Comentários do Especialista
Dr. Fabiano de Abreu Agrela destaca a gravidade dos achados: “Este estudo é um alerta sobre como os nanoplásticos, devido ao seu tamanho nanométrico, podem penetrar tecidos e interagir com sistemas biológicos de maneira complexa. A disbiose da microbiota e o aumento da permeabilidade intestinal podem desencadear inflamações crônicas e até doenças neurológicas, já que o eixo intestino-cérebro é profundamente afetado por essas alterações.”
O especialista enfatiza o papel das vesículas extracelulares na amplificação dos danos causados pelos NP. “As EVs, tanto de células intestinais quanto de bactérias, atuam como mensageiros que transportam miRNAs capazes de regular genes cruciais para a saúde intestinal. O fato de os NP alterarem essas vias de comunicação sugere um impacto indireto, mas poderoso, na homeostase do corpo”, explica Dr. Agrela.

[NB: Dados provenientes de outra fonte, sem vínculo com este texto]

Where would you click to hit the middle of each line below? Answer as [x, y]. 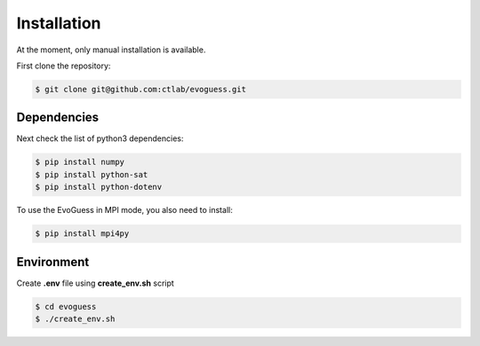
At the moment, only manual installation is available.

Ele também chama a atenção para as implicações ambientais: “A presença de nanoplásticos na cadeia alimentar é um problema crescente. Precisamos de políticas públicas que limitem a produção e o descarte de plásticos, além de mais pesquisas para entender como mitigar esses efeitos no organismo humano.”
Implicações para a Saúde Humana
Os achados reforçam a necessidade de compreender melhor os riscos dos nanoplásticos, que, por seu tamanho reduzido, têm maior potencial de toxicidade em comparação com os microplásticos. A disrupção da barreira intestinal pode facilitar a entrada de patógenos e toxinas no organismo, aumentando o risco de doenças inflamatórias, metabólicas e até neuropsiquiátricas.
Dr. Agrela conclui: “Este estudo é um marco na compreensão dos efeitos dos nanoplásticos. Ele conecta a exposição ambiental a mudanças moleculares e microbiológicas que podem comprometer a saúde a longo prazo. É essencial que a sociedade e os tomadores de decisão ajam rapidamente para reduzir a exposição a esses poluentes.”
O estudo publicado na Nature Communications oferece evidências robustas de que os nanoplásticos comprometem a saúde intestinal por meio de mecanismos complexos envolvendo miRNAs, vesículas extracelulares e disbiose da microbiota. As análises de Dr. Fabiano de Abreu Agrela reforçam a urgência de ações para mitigar a poluição por plásticos e proteger a saúde humana e ambiental.